The initial lumbar CSF findings were not available for all patients, because in four patients a lumbar puncture could not be performed due to suspected increased intracranial pressure, and in others the CSF parameters were incomplete (mostly because the volume of CSF collected was too small). In the initial lumbar CSF, the leucocyte count was 3936 ± 5699 cells/µl (n = 81, range 3–33 334 µl), the protein concentration 458 ± 391 mg/dl (n = 75, range 33–1710 mg/dl) and the glucose concentration 22 ± 23 mg/dl (n = 71, range 0–92 mg/dl). The CSF leucocyte counts correlated positively with the glucose level (r = 0.337, n = 70, P = 0.004) but not with the protein concentration (r = –0.023, n = 74, P = 0.846). Furthermore, the protein concentration correlated negatively with the glucose level (r = –0.455, n = 69, P < 0.001).
CSF cultures were performed initially in 83 patients; they were positive in 63 cases (75.9%). Blood cultures were performed initially in 76 patients; they were positive in 49 cases (64.5%). Thirty-nine patients had positive CSF and blood cultures, 16 patients had positive CSF cultures and negative blood cultures, and in 8 patients with positive CSF cultures no blood cultures were performed. Seven of the patients with negative CSF cultures had positive blood cultures (all of these patients also had a positive Gram stain or antigen test in the CSF). Of the 4 patients in whom a lumbar puncture could not be performed initially, 3 had positive blood cultures and 1 with a negative blood culture had a positive Gram stain in ventricular CSF. Of the remaining 13 patients with negative cultures or lacking cultures, 8 tested positive for pneumococcal antigen in the CSF and in 5 subjects the diagnosis was based only on the detection of Gram-positive diplococci in the CSF.
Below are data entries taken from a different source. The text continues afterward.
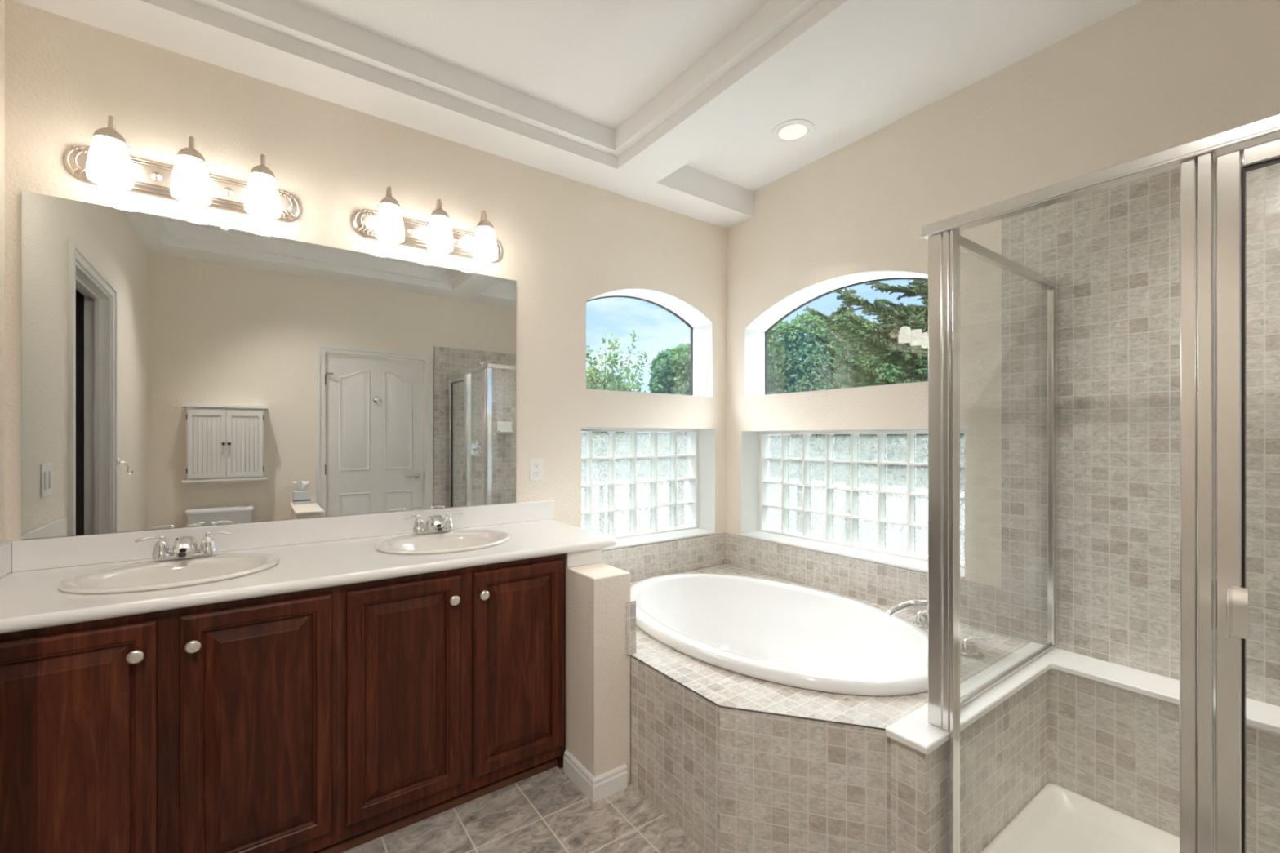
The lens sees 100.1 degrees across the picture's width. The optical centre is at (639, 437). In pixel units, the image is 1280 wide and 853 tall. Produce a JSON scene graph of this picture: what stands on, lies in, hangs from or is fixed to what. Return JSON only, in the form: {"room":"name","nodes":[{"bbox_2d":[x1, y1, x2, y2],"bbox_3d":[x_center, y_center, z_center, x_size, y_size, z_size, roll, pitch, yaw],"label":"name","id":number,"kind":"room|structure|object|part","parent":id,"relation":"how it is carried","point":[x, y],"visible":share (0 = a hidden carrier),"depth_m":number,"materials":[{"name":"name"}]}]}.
{"room":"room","nodes":[
{"label":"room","id":0,"kind":"room"},
{"bbox_2d":[0,0,4,543],"bbox_3d":[-1.197,-0.110,0.491,0.100,2.880,2.900,0,0,-36],"label":"wall","id":1,"kind":"structure","parent":0,"point":[2,2],"depth_m":1.68,"materials":[{"name":"beige paint"}]},
{"bbox_2d":[4,0,726,582],"bbox_3d":[-0.733,-0.110,2.749,3.502,2.880,0.212,0,0,-36],"label":"wall","id":2,"kind":"structure","parent":0,"point":[565,242],"depth_m":2.31,"materials":[{"name":"beige paint"}]},
{"bbox_2d":[63,115,300,222],"bbox_3d":[-1.583,-0.947,1.896,0.660,0.225,0.170,0,0,-36],"label":"vanity light","id":3,"kind":"object","parent":2,"relation":"attached to","point":[108,162],"visible":1,"depth_m":1.87,"materials":[{"name":"white glass"}]},
{"bbox_3d":[-1.731,-0.906,1.752,0.112,0.144,0.112,0,0,-36],"label":"lamp shade","id":4,"kind":"part","parent":3,"relation":"part of","materials":[{"name":"white glass"}]},
{"bbox_3d":[-1.754,-0.983,1.784,0.040,0.152,0.092,0,0,-36],"label":"arm","id":5,"kind":"part","parent":3,"relation":"part of","materials":[{"name":"silver metal"}]},
{"bbox_3d":[-1.566,-0.906,1.872,0.112,0.144,0.112,0,0,-36],"label":"lamp shade","id":6,"kind":"part","parent":3,"relation":"part of","materials":[{"name":"white glass"}]},
{"bbox_3d":[-1.589,-0.983,1.904,0.040,0.152,0.092,0,0,-36],"label":"arm","id":7,"kind":"part","parent":3,"relation":"part of","materials":[{"name":"silver metal"}]},
{"bbox_3d":[-1.401,-0.906,1.992,0.112,0.144,0.112,0,0,-36],"label":"lamp shade","id":8,"kind":"part","parent":3,"relation":"part of","materials":[{"name":"white glass"}]},
{"bbox_3d":[-1.424,-0.983,2.024,0.040,0.152,0.092,0,0,-36],"label":"arm","id":9,"kind":"part","parent":3,"relation":"part of","materials":[{"name":"silver metal"}]},
{"bbox_2d":[21,191,515,539],"bbox_3d":[-1.299,-0.232,2.203,1.669,1.112,0.007,0,0,-36],"label":"vanity mirror","id":10,"kind":"object","parent":2,"relation":"attached to","point":[175,373],"visible":1,"depth_m":2.03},
{"bbox_2d":[11,499,554,572],"bbox_3d":[-1.220,0.375,2.253,1.894,0.099,0.018,0,0,-36],"label":"backsplash","id":11,"kind":"structure","parent":2,"relation":"attached to","point":[32,554],"depth_m":2.07,"materials":[{"name":"white stone"}]},
{"bbox_2d":[351,186,502,262],"bbox_3d":[-0.900,-0.947,2.392,0.660,0.225,0.170,0,0,-36],"label":"vanity light","id":12,"kind":"object","parent":2,"relation":"attached to","point":[387,224],"visible":1,"depth_m":2.35,"materials":[{"name":"white glass"}]},
{"bbox_3d":[-1.071,-0.983,2.280,0.040,0.152,0.092,0,0,-36],"label":"arm","id":13,"kind":"part","parent":12,"relation":"part of","materials":[{"name":"silver metal"}]},
{"bbox_3d":[-1.048,-0.906,2.248,0.112,0.144,0.112,0,0,-36],"label":"lamp shade","id":14,"kind":"part","parent":12,"relation":"part of","materials":[{"name":"white glass"}]},
{"bbox_3d":[-0.906,-0.983,2.400,0.040,0.152,0.092,0,0,-36],"label":"arm","id":15,"kind":"part","parent":12,"relation":"part of","materials":[{"name":"silver metal"}]},
{"bbox_3d":[-0.883,-0.906,2.368,0.112,0.144,0.112,0,0,-36],"label":"lamp shade","id":16,"kind":"part","parent":12,"relation":"part of","materials":[{"name":"white glass"}]},
{"bbox_3d":[-0.741,-0.983,2.519,0.040,0.152,0.092,0,0,-36],"label":"arm","id":17,"kind":"part","parent":12,"relation":"part of","materials":[{"name":"silver metal"}]},
{"bbox_3d":[-0.718,-0.906,2.488,0.112,0.144,0.112,0,0,-36],"label":"lamp shade","id":18,"kind":"part","parent":12,"relation":"part of","materials":[{"name":"white glass"}]},
{"bbox_2d":[529,457,542,481],"bbox_3d":[-0.533,0.164,2.758,0.074,0.116,0.009,0,0,-36],"label":"wall outlet","id":19,"kind":"object","parent":2,"relation":"attached to","point":[535,464],"visible":1,"depth_m":2.75,"materials":[{"name":"white plastic"}]},
{"bbox_2d":[533,462,539,468],"bbox_3d":[-0.531,0.143,2.756,0.034,0.027,0.002,0,0,-36],"label":"socket","id":20,"kind":"object","parent":19,"relation":"attached to","point":[535,465],"depth_m":2.75,"materials":[{"name":"white plastic"}]},
{"bbox_2d":[533,471,539,476],"bbox_3d":[-0.531,0.185,2.756,0.034,0.027,0.002,0,0,-36],"label":"socket","id":21,"kind":"object","parent":19,"relation":"attached to","point":[535,473],"depth_m":2.75,"materials":[{"name":"white plastic"}]},
{"bbox_2d":[580,426,715,550],"bbox_3d":[0.016,0.282,3.307,1.006,0.690,0.266,0,0,-36],"label":"window","id":22,"kind":"structure","parent":2,"relation":"in","point":[700,491],"depth_m":3.44,"materials":[{"name":"clear glass"}]},
{"bbox_3d":[0.043,0.619,3.270,0.998,0.014,0.175,0,0,-36],"label":"sill","id":23,"kind":"part","parent":22,"relation":"part of","materials":[{"name":"white paint"}]},
{"bbox_2d":[585,288,712,397],"bbox_3d":[0.027,-0.575,3.296,0.951,0.621,0.207,0,0,-36],"label":"window","id":24,"kind":"structure","parent":2,"relation":"in","point":[701,327],"depth_m":3.51,"materials":[{"name":"white paint"}]},
{"bbox_2d":[602,533,726,582],"bbox_3d":[0.018,0.732,3.158,1.362,0.203,0.009,0,0,-36],"label":"tile backsplash","id":25,"kind":"structure","parent":2,"relation":"attached to","point":[643,562],"depth_m":3.26,"materials":[{"name":"beige tile"}]},
{"bbox_2d":[341,766,706,852],"bbox_3d":[0.124,1.360,1.387,3.290,0.060,3.000,0,0,-36],"label":"floor","id":26,"kind":"structure","parent":0,"point":[546,811],"depth_m":1.83,"materials":[{"name":"tile"}]},
{"bbox_2d":[0,553,565,852],"bbox_3d":[-1.137,0.895,1.902,1.650,0.870,0.683,0,0,-36],"label":"vanity cabinet","id":27,"kind":"object","parent":26,"relation":"on","point":[340,718],"visible":0.99,"depth_m":1.59,"materials":[{"name":"brown wood"}]},
{"bbox_3d":[-1.426,0.851,1.318,0.251,0.629,0.014,0,0,-36],"label":"raised panel","id":28,"kind":"part","parent":27,"relation":"part of","materials":[{"name":"brown wood"}]},
{"bbox_3d":[-1.426,0.851,1.319,0.356,0.734,0.019,0,0,-36],"label":"door","id":29,"kind":"part","parent":27,"relation":"part of","materials":[{"name":"brown wood"}]},
{"bbox_3d":[-1.299,0.562,1.381,0.035,0.035,0.029,0,0,-36],"label":"knob","id":30,"kind":"part","parent":27,"relation":"part of","materials":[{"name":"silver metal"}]},
{"bbox_3d":[-1.206,0.562,1.448,0.035,0.035,0.029,0,0,-36],"label":"knob","id":31,"kind":"part","parent":27,"relation":"part of","materials":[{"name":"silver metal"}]},
{"bbox_3d":[-1.100,0.851,1.555,0.359,0.734,0.019,0,0,-36],"label":"door","id":32,"kind":"part","parent":27,"relation":"part of","materials":[{"name":"brown wood"}]},
{"bbox_3d":[-1.099,0.851,1.555,0.254,0.629,0.014,0,0,-36],"label":"raised panel","id":33,"kind":"part","parent":27,"relation":"part of","materials":[{"name":"brown wood"}]},
{"bbox_2d":[0,499,617,633],"bbox_3d":[-1.036,0.393,1.986,1.912,0.134,0.666,0,0,-36],"label":"countertop","id":34,"kind":"structure","parent":27,"relation":"on","point":[31,599],"depth_m":1.83,"materials":[{"name":"white stone"}]},
{"bbox_2d":[57,553,279,593],"bbox_3d":[-1.448,0.483,1.686,0.524,0.146,0.440,0,0,-36],"label":"sink","id":35,"kind":"object","parent":34,"relation":"in","point":[147,575],"visible":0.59,"depth_m":1.72,"materials":[{"name":"ceramic"}]},
{"bbox_2d":[134,531,231,560],"bbox_3d":[-1.549,0.369,1.824,0.205,0.081,0.154,0,0,0],"label":"sink faucet","id":36,"kind":"object","parent":34,"relation":"on","point":[183,547],"visible":1,"depth_m":1.80,"materials":[{"name":"silver metal"}]},
{"bbox_3d":[-1.622,0.363,1.790,0.090,0.069,0.052,0,0,-36],"label":"handle","id":37,"kind":"part","parent":36,"relation":"part of","materials":[{"name":"silver metal"}]},
{"bbox_3d":[-1.557,0.404,1.837,0.166,0.012,0.052,0,0,-36],"label":"plate","id":38,"kind":"part","parent":36,"relation":"part of","materials":[{"name":"silver metal"}]},
{"bbox_3d":[-1.539,0.368,1.811,0.078,0.070,0.133,0,0,-36],"label":"spout","id":39,"kind":"part","parent":36,"relation":"part of","materials":[{"name":"silver metal"}]},
{"bbox_3d":[-1.493,0.363,1.883,0.090,0.069,0.052,0,0,-36],"label":"handle","id":40,"kind":"part","parent":36,"relation":"part of","materials":[{"name":"silver metal"}]},
{"bbox_2d":[403,511,463,534],"bbox_3d":[-0.887,0.369,2.316,0.205,0.081,0.154,0,0,0],"label":"sink faucet","id":41,"kind":"object","parent":34,"relation":"on","point":[435,523],"visible":1,"depth_m":2.29,"materials":[{"name":"silver metal"}]},
{"bbox_3d":[-0.961,0.363,2.281,0.090,0.069,0.052,0,0,-36],"label":"handle","id":42,"kind":"part","parent":41,"relation":"part of","materials":[{"name":"silver metal"}]},
{"bbox_3d":[-0.896,0.404,2.328,0.166,0.012,0.052,0,0,-36],"label":"plate","id":43,"kind":"part","parent":41,"relation":"part of","materials":[{"name":"silver metal"}]},
{"bbox_3d":[-0.878,0.368,2.303,0.078,0.070,0.133,0,0,-36],"label":"spout","id":44,"kind":"part","parent":41,"relation":"part of","materials":[{"name":"silver metal"}]},
{"bbox_3d":[-0.832,0.363,2.375,0.090,0.069,0.052,0,0,-36],"label":"handle","id":45,"kind":"part","parent":41,"relation":"part of","materials":[{"name":"silver metal"}]},
{"bbox_2d":[374,529,511,554],"bbox_3d":[-0.787,0.483,2.178,0.524,0.146,0.440,0,0,-36],"label":"sink","id":46,"kind":"object","parent":34,"relation":"in","point":[455,540],"visible":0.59,"depth_m":2.25,"materials":[{"name":"ceramic"}]},
{"bbox_3d":[-0.777,0.851,1.789,0.355,0.734,0.019,0,0,-36],"label":"door","id":47,"kind":"part","parent":27,"relation":"part of","materials":[{"name":"brown wood"}]},
{"bbox_3d":[-0.777,0.851,1.789,0.250,0.629,0.014,0,0,-36],"label":"raised panel","id":48,"kind":"part","parent":27,"relation":"part of","materials":[{"name":"brown wood"}]},
{"bbox_3d":[-0.643,0.562,1.857,0.035,0.035,0.029,0,0,-36],"label":"knob","id":49,"kind":"part","parent":27,"relation":"part of","materials":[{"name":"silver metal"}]},
{"bbox_3d":[-0.558,0.562,1.919,0.035,0.035,0.029,0,0,-36],"label":"knob","id":50,"kind":"part","parent":27,"relation":"part of","materials":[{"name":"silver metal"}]},
{"bbox_3d":[-0.452,0.851,2.025,0.360,0.734,0.019,0,0,-36],"label":"door","id":51,"kind":"part","parent":27,"relation":"part of","materials":[{"name":"brown wood"}]},
{"bbox_3d":[-0.451,0.851,2.025,0.255,0.629,0.014,0,0,-36],"label":"raised panel","id":52,"kind":"part","parent":27,"relation":"part of","materials":[{"name":"brown wood"}]},
{"bbox_2d":[630,563,1028,852],"bbox_3d":[0.525,1.081,2.451,1.369,0.497,1.725,0,0,-36],"label":"tub surround","id":53,"kind":"object","parent":26,"relation":"on","point":[740,763],"visible":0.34,"depth_m":1.66,"materials":[{"name":"beige tile"}]},
{"bbox_2d":[631,573,928,696],"bbox_3d":[0.548,1.012,2.429,1.060,0.451,1.580,0,0,-36],"label":"bathtub","id":54,"kind":"object","parent":53,"relation":"on","point":[774,631],"visible":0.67,"depth_m":2.67,"materials":[{"name":"white ceramic"}]},
{"bbox_2d":[885,599,989,657],"bbox_3d":[1.231,0.748,2.187,0.344,0.167,0.358,0,0,-36],"label":"tub faucet","id":55,"kind":"object","parent":53,"relation":"on","point":[969,648],"visible":0.65,"depth_m":2.19,"materials":[{"name":"silver metal"}]},
{"bbox_3d":[1.152,0.748,2.205,0.280,0.167,0.071,0,0,2],"label":"spout","id":56,"kind":"part","parent":55,"relation":"part of","materials":[{"name":"silver metal"}]},
{"bbox_3d":[1.260,0.795,2.372,0.080,0.074,0.094,0,0,-36],"label":"handle","id":57,"kind":"part","parent":55,"relation":"part of","materials":[{"name":"silver metal"}]},
{"bbox_3d":[1.278,0.795,2.058,0.080,0.074,0.094,0,0,-36],"label":"handle","id":58,"kind":"part","parent":55,"relation":"part of","materials":[{"name":"silver metal"}]},
{"bbox_2d":[980,782,1179,852],"bbox_3d":[1.484,1.280,1.309,0.821,0.099,1.055,0,0,-36],"label":"shower pan","id":59,"kind":"object","parent":26,"relation":"on","point":[1059,819],"visible":1,"depth_m":1.76,"materials":[{"name":"white plastic"}]},
{"bbox_2d":[920,113,1279,852],"bbox_3d":[1.532,0.308,1.384,0.994,1.844,1.122,0,0,-36],"label":"shower enclosure","id":60,"kind":"object","parent":59,"relation":"on","point":[1214,593],"visible":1,"depth_m":1.11,"materials":[{"name":"metal"}]},
{"bbox_3d":[0.862,0.120,1.533,0.044,1.403,0.059,0,0,-36],"label":"corner post","id":61,"kind":"part","parent":60,"relation":"part of","materials":[{"name":"metal"}]},
{"bbox_3d":[1.244,0.815,1.835,0.930,0.014,0.018,0,0,-36],"label":"sill","id":62,"kind":"part","parent":60,"relation":"part of","materials":[{"name":"metal"}]},
{"bbox_3d":[1.244,-0.598,1.835,0.930,0.032,0.022,0,0,-36],"label":"rail","id":63,"kind":"part","parent":60,"relation":"part of","materials":[{"name":"metal"}]},
{"bbox_3d":[1.163,0.324,1.118,0.048,1.811,0.049,0,0,-36],"label":"door post","id":64,"kind":"part","parent":60,"relation":"part of","materials":[{"name":"metal"}]},
{"bbox_3d":[1.174,0.345,1.053,0.026,0.100,0.027,0,0,-36],"label":"handle","id":65,"kind":"part","parent":60,"relation":"part of","materials":[{"name":"silver metal"}]},
{"bbox_3d":[1.325,0.324,0.893,0.006,1.708,0.421,0,0,-36],"label":"door glass","id":66,"kind":"part","parent":60,"relation":"part of","materials":[{"name":"clear glass"}]},
{"bbox_3d":[1.325,0.326,0.893,0.030,1.792,0.500,0,0,-36],"label":"door frame","id":67,"kind":"part","parent":60,"relation":"part of","materials":[{"name":"metal"}]},
{"bbox_2d":[12,0,1143,228],"bbox_3d":[0.147,-1.510,1.535,3.502,0.240,3.212,0,0,-36],"label":"ceiling","id":68,"kind":"structure","parent":0,"point":[676,106],"depth_m":2.13,"materials":[{"name":"white paint"}]},
{"bbox_2d":[771,119,814,143],"bbox_3d":[0.772,-1.545,2.712,0.208,0.008,0.208,0,0,-36],"label":"recessed light","id":69,"kind":"object","parent":68,"relation":"in","point":[794,131],"visible":1,"depth_m":2.70,"materials":[{"name":"white paint"}]},
{"bbox_2d":[563,562,631,783],"bbox_3d":[-0.352,0.925,2.367,0.164,0.810,0.854,0,0,-36],"label":"wall","id":70,"kind":"structure","parent":0,"point":[598,666],"depth_m":2.03,"materials":[{"name":"beige paint"}]},
{"bbox_2d":[565,548,602,567],"bbox_3d":[-0.412,0.490,2.450,0.164,0.060,0.648,0,0,-36],"label":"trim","id":71,"kind":"structure","parent":70,"relation":"on","point":[593,556],"depth_m":2.19,"materials":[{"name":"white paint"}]},
{"bbox_2d":[563,749,627,803],"bbox_3d":[-0.176,1.289,2.090,0.152,0.082,0.230,0,0,-36],"label":"baseboard","id":72,"kind":"structure","parent":70,"relation":"attached to","point":[596,788],"depth_m":2.01,"materials":[{"name":"white paint"}]},
{"bbox_2d":[626,600,635,655],"bbox_3d":[-0.035,0.731,2.064,0.044,0.202,0.006,0,0,-36],"label":"trim","id":73,"kind":"structure","parent":70,"relation":"attached to","point":[630,606],"depth_m":2.06,"materials":[{"name":"beige tile"}]},
{"bbox_2d":[726,0,1279,642],"bbox_3d":[1.541,-0.110,2.415,0.212,2.880,3.000,0,0,-36],"label":"wall","id":74,"kind":"structure","parent":0,"point":[1150,77],"depth_m":2.33,"materials":[{"name":"beige paint"}]},
{"bbox_2d":[744,270,928,397],"bbox_3d":[1.130,-0.565,2.976,0.207,0.610,1.281,0,0,-36],"label":"window","id":75,"kind":"structure","parent":74,"relation":"in","point":[756,332],"depth_m":3.33,"materials":[{"name":"white paint"}]},
{"bbox_2d":[740,427,965,580],"bbox_3d":[1.141,0.292,2.985,0.266,0.676,1.342,0,0,-36],"label":"window","id":76,"kind":"structure","parent":74,"relation":"in","point":[756,457],"depth_m":3.09,"materials":[{"name":"clear glass"}]},
{"bbox_3d":[1.105,0.622,2.958,0.175,0.014,1.334,0,0,-36],"label":"sill","id":77,"kind":"part","parent":76,"relation":"part of","materials":[{"name":"white paint"}]},
{"bbox_2d":[726,149,1279,706],"bbox_3d":[1.422,-0.021,2.390,0.009,1.822,2.900,0,0,-36],"label":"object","id":78,"kind":"structure","parent":74,"relation":"attached to","point":[1112,255],"depth_m":1.97,"materials":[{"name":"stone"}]},
{"bbox_2d":[890,668,1279,852],"bbox_3d":[1.490,1.087,1.367,1.082,0.486,1.162,0,0,-36],"label":"wall","id":79,"kind":"structure","parent":0,"point":[1115,748],"depth_m":1.74,"materials":[{"name":"beige tile"}]},
{"bbox_2d":[884,641,1279,755],"bbox_3d":[1.480,0.833,1.367,1.098,0.022,1.170,0,0,-36],"label":"shower ledge","id":80,"kind":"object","parent":79,"relation":"on","point":[914,731],"depth_m":1.76,"materials":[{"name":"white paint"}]},
{"label":"outside","id":81,"kind":"structure","parent":0,"visible":0},
{"bbox_2d":[581,475,964,562],"bbox_3d":[2.242,4.480,14.042,75.000,0.100,75.000,0,0,-36],"label":"ground","id":82,"kind":"structure","parent":81,"point":[841,495],"depth_m":31.92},
{"bbox_2d":[582,329,650,533],"bbox_3d":[-0.580,1.139,10.961,1.717,6.587,1.386,0,0,-5],"label":"tree","id":83,"kind":"object","parent":82,"relation":"on","point":[592,381],"visible":0.41,"depth_m":10.79,"materials":[{"name":"green plant"}]},
{"bbox_2d":[647,342,690,526],"bbox_3d":[2.023,0.647,17.126,3.495,7.577,2.479,0,0,13],"label":"tree","id":84,"kind":"object","parent":82,"relation":"on","point":[674,377],"visible":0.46,"depth_m":16.55,"materials":[{"name":"green plant"}]},
{"bbox_2d":[795,288,896,542],"bbox_3d":[5.593,0.229,14.176,3.008,8.406,3.116,0,0,-36],"label":"tree","id":85,"kind":"object","parent":82,"relation":"on","point":[851,351],"visible":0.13,"depth_m":14.10,"materials":[{"name":"green plant"}]},
{"bbox_2d":[767,311,928,533],"bbox_3d":[6.880,0.003,19.080,7.654,8.863,3.163,0,0,-3],"label":"tree","id":86,"kind":"object","parent":82,"relation":"on","point":[784,367],"visible":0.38,"depth_m":18.29,"materials":[{"name":"green plant"}]},
{"bbox_2d":[800,280,964,485],"bbox_3d":[5.575,-2.070,8.287,6.365,13.001,6.176,0,0,14],"label":"tree","id":87,"kind":"object","parent":82,"relation":"on","point":[913,337],"visible":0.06,"depth_m":8.28,"materials":[{"name":"green plant"}]}
]}
Underlying conditions (predisposition for invasive pneumococcal infection) or associated infections were present in 80 patients (92.0%) (Table 1). Details about the asplenic patients are given in Table 2.
|
|
Of the 87 patients, 9 (10.3%) had recurrent bacterial meningitis (the episode under study was the second in 4, the third in 3, the fifth in 1 and the sixth in 1 patient). In 5 of them, a CSF fistula was diagnosed and treated surgically; 3 patients had chronic or relapsing sinusitis or otitis and 1 patient suffered from terminal renal insufficiency.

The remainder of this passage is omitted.